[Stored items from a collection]
....

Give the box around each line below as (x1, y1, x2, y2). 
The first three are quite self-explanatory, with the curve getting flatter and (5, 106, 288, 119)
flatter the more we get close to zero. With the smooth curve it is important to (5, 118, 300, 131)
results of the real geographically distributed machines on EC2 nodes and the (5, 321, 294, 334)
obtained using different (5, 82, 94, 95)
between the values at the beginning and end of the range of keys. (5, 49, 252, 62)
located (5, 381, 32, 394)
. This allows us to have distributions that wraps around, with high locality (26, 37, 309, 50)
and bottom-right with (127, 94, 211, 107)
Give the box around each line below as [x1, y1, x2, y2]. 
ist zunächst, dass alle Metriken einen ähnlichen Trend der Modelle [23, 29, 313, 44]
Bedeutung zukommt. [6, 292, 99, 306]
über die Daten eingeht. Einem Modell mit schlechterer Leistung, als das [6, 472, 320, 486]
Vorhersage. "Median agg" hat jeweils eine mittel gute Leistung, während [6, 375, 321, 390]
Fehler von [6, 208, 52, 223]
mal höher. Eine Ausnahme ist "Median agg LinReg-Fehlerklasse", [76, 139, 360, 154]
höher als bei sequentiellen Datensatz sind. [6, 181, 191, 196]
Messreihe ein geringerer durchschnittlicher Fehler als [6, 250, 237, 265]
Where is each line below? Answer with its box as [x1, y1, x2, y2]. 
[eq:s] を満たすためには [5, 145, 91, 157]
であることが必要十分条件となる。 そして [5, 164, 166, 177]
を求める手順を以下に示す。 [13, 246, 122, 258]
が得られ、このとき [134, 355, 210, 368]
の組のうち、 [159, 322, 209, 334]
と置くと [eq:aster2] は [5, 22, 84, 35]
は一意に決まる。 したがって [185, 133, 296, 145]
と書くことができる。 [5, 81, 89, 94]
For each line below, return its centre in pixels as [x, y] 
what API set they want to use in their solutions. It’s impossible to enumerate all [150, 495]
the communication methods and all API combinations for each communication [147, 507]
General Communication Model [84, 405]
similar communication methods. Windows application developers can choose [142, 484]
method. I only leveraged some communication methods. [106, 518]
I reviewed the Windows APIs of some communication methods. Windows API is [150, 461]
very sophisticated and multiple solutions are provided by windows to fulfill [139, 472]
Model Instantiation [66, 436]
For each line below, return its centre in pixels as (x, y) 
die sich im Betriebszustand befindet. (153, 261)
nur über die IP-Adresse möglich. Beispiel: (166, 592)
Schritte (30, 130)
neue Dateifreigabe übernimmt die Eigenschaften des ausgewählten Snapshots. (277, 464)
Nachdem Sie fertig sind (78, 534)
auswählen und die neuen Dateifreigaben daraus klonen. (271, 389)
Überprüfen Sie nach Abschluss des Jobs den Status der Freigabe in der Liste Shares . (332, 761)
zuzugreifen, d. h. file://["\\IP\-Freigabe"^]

....

▶ [Task goal]:
Extract every record. Keep wording exact.

▶ [Written response]:
Give the box around each line below as (x1, y1, x2, y2). 
The first three are quite self-explanatory, with the curve getting flatter and (5, 106, 288, 119)
flatter the more we get close to zero. With the smooth curve it is important to (5, 118, 300, 131)
results of the real geographically distributed machines on EC2 nodes and the (5, 321, 294, 334)
obtained using different (5, 82, 94, 95)
between the values at the beginning and end of the range of keys. (5, 49, 252, 62)
located (5, 381, 32, 394)
. This allows us to have distributions that wraps around, with high locality (26, 37, 309, 50)
and bottom-right with (127, 94, 211, 107)
Give the box around each line below as [x1, y1, x2, y2]. 
ist zunächst, dass alle Metriken einen ähnlichen Trend der Modelle [23, 29, 313, 44]
Bedeutung zukommt. [6, 292, 99, 306]
über die Daten eingeht. Einem Modell mit schlechterer Leistung, als das [6, 472, 320, 486]
Vorhersage. "Median agg" hat jeweils eine mittel gute Leistung, während [6, 375, 321, 390]
Fehler von [6, 208, 52, 223]
mal höher. Eine Ausnahme ist "Median agg LinReg-Fehlerklasse", [76, 139, 360, 154]
höher als bei sequentiellen Datensatz sind. [6, 181, 191, 196]
Messreihe ein geringerer durchschnittlicher Fehler als [6, 250, 237, 265]
Where is each line below? Answer with its box as [x1, y1, x2, y2]. 
[eq:s] を満たすためには [5, 145, 91, 157]
であることが必要十分条件となる。 そして [5, 164, 166, 177]
を求める手順を以下に示す。 [13, 246, 122, 258]
が得られ、このとき [134, 355, 210, 368]
の組のうち、 [159, 322, 209, 334]
と置くと [eq:aster2] は [5, 22, 84, 35]
は一意に決まる。 したがって [185, 133, 296, 145]
と書くことができる。 [5, 81, 89, 94]
For each line below, return its centre in pixels as [x, y] 
what API set they want to use in their solutions. It’s impossible to enumerate all [150, 495]
the communication methods and all API combinations for each communication [147, 507]
General Communication Model [84, 405]
similar communication methods. Windows application developers can choose [142, 484]
method. I only leveraged some communication methods. [106, 518]
I reviewed the Windows APIs of some communication methods. Windows API is [150, 461]
very sophisticated and multiple solutions are provided by windows to fulfill [139, 472]
Model Instantiation [66, 436]
For each line below, return its centre in pixels as (x, y) 
die sich im Betriebszustand befindet. (153, 261)
nur über die IP-Adresse möglich. Beispiel: (166, 592)
Schritte (30, 130)
neue Dateifreigabe übernimmt die Eigenschaften des ausgewählten Snapshots. (277, 464)
Nachdem Sie fertig sind (78, 534)
auswählen und die neuen Dateifreigaben daraus klonen. (271, 389)
Überprüfen Sie nach Abschluss des Jobs den Status der Freigabe in der Liste Shares . (332, 761)
zuzugreifen, d. h. file://["\\IP\-Freigabe"^]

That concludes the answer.